Für Gabriele Faber-Wiener trifft das den Nagel auf den Kopf, schließlich ist diese Überzeugung namensgebend für das von ihr gegründete Center for Responsible Management: „Wir müssen weg davon, Business und Nachhaltigkeit als Gegensatzpaar zu betrachten. Man muss klar sagen, wo die Chancen stecken. Das gilt nicht nur für Konsumenten, sondern auch für Unternehmen.“ Faber-Wiener nennt als Beispiel die Art und Weise, wie etwa über sinnvolle EU-Regeln kommuniziert wird, und formuliert einen Vorwurf an diverse Interessenverbände: „Da wird jede EU-Regel immer als Belastung kommuniziert. Da wird nie von Chancen gesprochen. Man sollte nicht immer über die bösen Regularien sprechen, sondern über die Chancen, die darin stecken. Das vermisse ich total.“
Aller Anfang ist leicht
Bleibt am Ende die Frage, was man kleineren und mittleren Unternehmen mit auf den Weg geben kann? „Es geht darum, anzufangen“, bekräftigt Gabriele Faber-Wiener ein schon oft gehörtes, aber bewährtes Rezept und präzisiert: „Es muss inklusiv sein und alle Mitarbeiter*innen miteinbeziehen. Darum beginne ich in der Arbeit mit Unternehmen immer mit den Werten. Das halte ich bei kleineren Unternehmen für den einfachsten Zugang. Die Umsetzung und die Nachhaltigkeitsprozesse kommen dann automatisch. Man sollte sich mit Mitarbeiterinnen hinsetzen und fragen: Was ist eigentlich unsere Verantwortung, was ist unser Geschäft, was unsere Legitimation, wohin geht die Reise? Was tun wir jetzt schon, und wo haben wir Handlungsbedarf?“
Sabine Schellander sieht im klassischen Handwerk per se großartige Voraussetzungen: „Im Handwerk wird meistens gut mit Ressourcen umgegangen. Das liegt dort in der Natur der Sache.“
„Mir gefällt der Begriff Ethical Citizenship, also die Verantwortung, die man als Person gegenüber seiner Umgebung hat, im Ort, im Freundeskreis, in der Familie“, sieht Kilian Kaminski ebenfalls Vorteile für kleine, regionale Betriebe: „Dazu gehört auch, ein kritischer Bürger, ein Botschafter für Nachhaltigkeit zu sein und zu versuchen, die Nachricht zu verbreitern. Man ist als Meister oder Chef ein Vorbild“, so Kaminski, der mit dem Blick auf das große Ganze einen würdigen und hoffnungsfrohen Schlusspunkt in der Debatte setzt: „Wenn man da die richtigen Werte prägt, dann kann man im kleinen Bereich sehr viel bewirken. Nachhaltigkeit sollte nicht Nische sein, sondern Normalität, damit wir einen lebenswerten Planeten erhalten.“
Zu den Personen
Gabriele Faber-Wiener ist Unternehmensberaterin, Gründerin des „Center for Reponsible Management“, Mitglied des österreichischen PR-Ethik-Rates und seit vielen Jahren Juryvorsitzende des Trigos, des renommiertesten österreichischen Nachhaltigkeitspreises, der im Jahr 2023 sein zwanzigjähriges Bestehen feiert.
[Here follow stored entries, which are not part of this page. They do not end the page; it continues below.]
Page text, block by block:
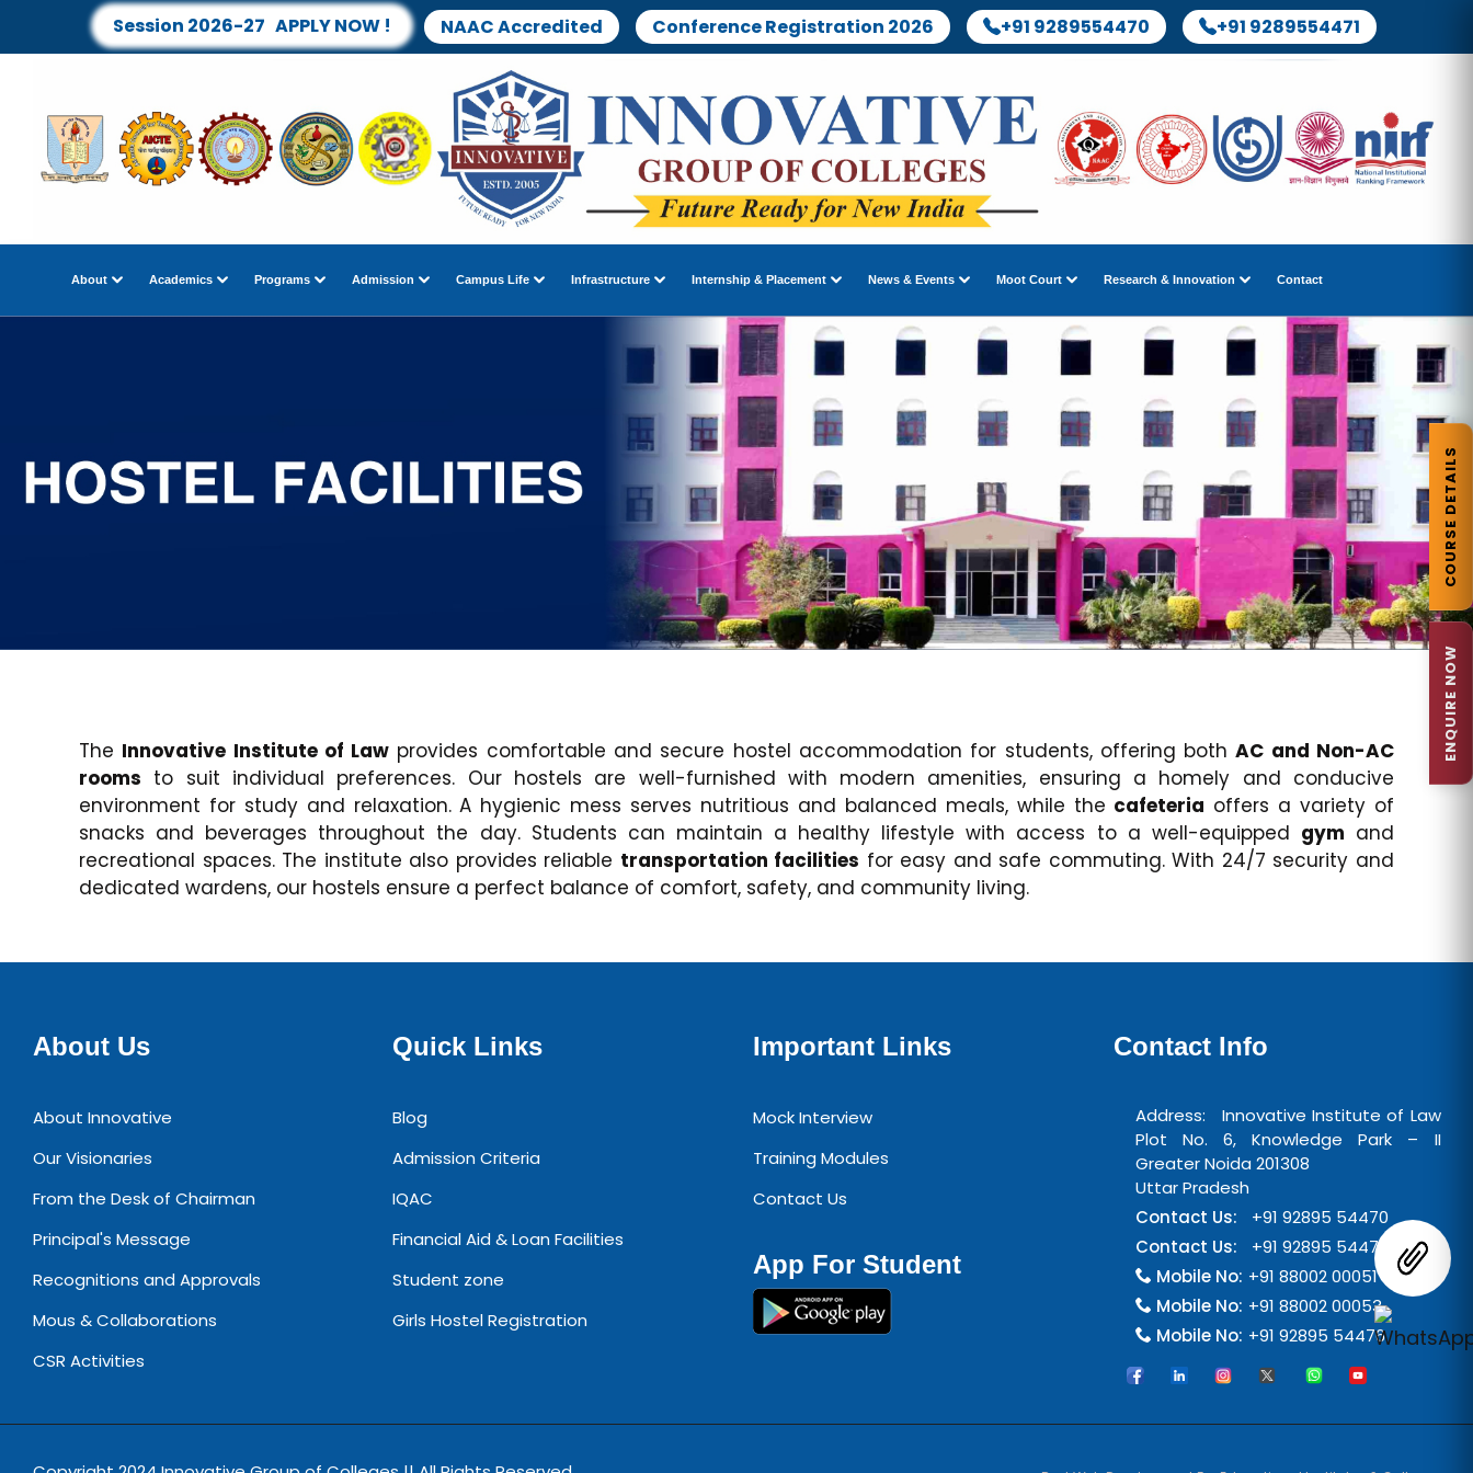
Session 2026-27 APPLY NOW ! NAAC Accredited Conference Registration 2026 +91 9289554470 +91 9289554471
About Academics Programs Admission Campus Life Infrastructure Internship & Placement News & Events Moot Court Research & Innovation Contact
The Innovative Institute of Law provides comfortable and secure hostel accommodation for students, offering bothAC and Non-AC
rooms to suit individual preferences. Our hostels are well-furnished with modern amenities, ensuring a homely and conducive
environment for study and relaxation. A hygienic mess serves nutritious and balanced meals, while the cafeteria offers a variety of
snacks and beverages throughout the day. Students can maintain a healthy lifestyle with access to a well-equipped gym and
recreational spaces. The institute also provides reliable transportation facilities for easy and safe commuting. With 24/7 security and
dedicated wardens, our hostels ensure a perfect balance of comfort, safety, and community living.
About Us
About Innovative
Our Visionaries
From the Desk of Chairman
Principal's Message
Recognitions and Approvals
Mous & Collaborations
CSR Activities
Quick Links
Blog
Admission Criteria
IQAC
Financial Aid & Loan Facilities
Student zone
Girls Hostel Registration
Important Links
Mock Interview
Training Modules
Contact Us
App For Student
Contact Info
Address: Innovative Institute of Law
Plot No. 6, Knowledge Park – II
Greater Noida 201308
Uttar Pradesh
Contact Us:
+91 92895 54470
Contact Us:
+91 92895 54471
Mobile No: +91 88002 00051
Mobile No: +91 88002 00053
Mobile No: +91 92895 54476
COURSE DETAILS
ENQUIRE NOW

Kilian Kaminski ist Mitgründer von Refurbed, einem Anbieter von generalüberholten Elektro- und Elektronikgeräten. Das Unternehmen hat mit dem Konzept, das künftig auch auf andere Konsumartikel erweitert werden soll, im Jahr 2022 den Trigos gewonnen.
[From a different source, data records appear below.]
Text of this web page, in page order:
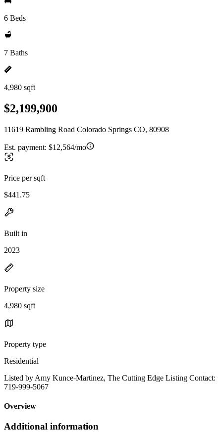
6 Beds
7 Baths
4,980 sqft
$2,199,900
11619 Rambling Road Colorado Springs CO, 80908
Est. payment: $12,564/mo
Price per sqft
$441.75
Built in
2023
Property size
4,980 sqft
Property type
Residential
Listed by Amy Kunce-Martinez, The Cutting Edge Listing Contact:
719-999-5067
Overview
Additional information
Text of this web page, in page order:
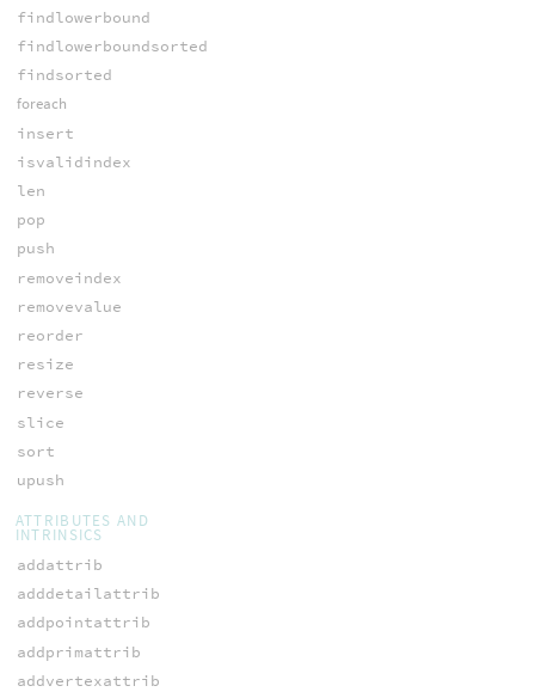
findlowerbound
findlowerboundsorted
findsorted
foreach
insert
isvalidindex
len
pop
push
removeindex
removevalue
reorder
resize
reverse
slice
sort
upush
ATTRIBUTES AND
INTRINSICS
addattrib
adddetailattrib
addpointattrib
addprimattrib
addvertexattrib
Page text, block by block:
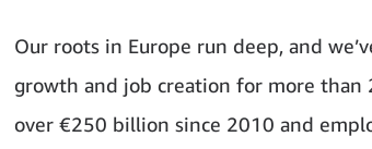
Our roots in Europe run deep, and
growth and job creation for more than
over €250 billion since 2010 and
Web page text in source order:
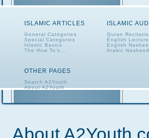
ISLAMIC ARTICLES
General Categories
Special Categories
Islamic Basics
The How To's...
ISLAMIC
Quran
English
English
Arabic
OTHER PAGES
Search A2Youth
About A2Youth
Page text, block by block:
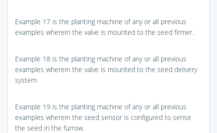
Example 17 is the planting machine of any or all previous
examples wherein the valve is mounted to the seed firmer.
Example 18 is the planting machine of any or all previous
examples wherein the valve is mounted to the seed delivery
system
Example 19 is the planting machine of any or all previous
examples wherein the seed sensor is configured to sense
the seed in the furrow.
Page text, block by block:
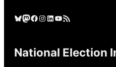
Bluesky Mastodon Facebook Instagram LinkedIn YouTube RSS Feed
National Election
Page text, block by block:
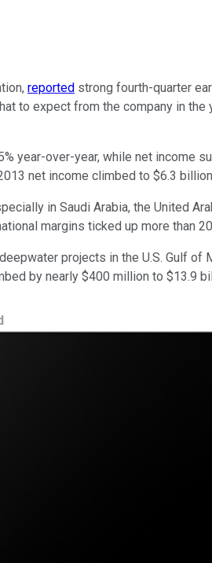
reported strong fourth-quarter
to expect from the company in the
over-year, while net income
net income climbed to $6.3
in Saudi Arabia, the United
margins ticked up more than
projects in the U.S. Gulf
by nearly $400 million to $13.9
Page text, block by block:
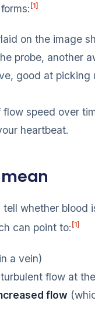
[1]
on the image
probe, another
good at picking
flow speed over
heartbeat.
tell whether blood
can point to: [1]
a vein)
flow at
flow

Sabine Schellander ist Co-Head of Sustainability bei Greiner in Kremsmünster, einem international agierenden Unternehmen für Kunststoff- und Schaumstoffverarbeitung. Davor war sie bei Semperit in ähnlicher Position sowie in der Nachhaltigkeitsberatung beim Unternehmen denkstatt in Wien.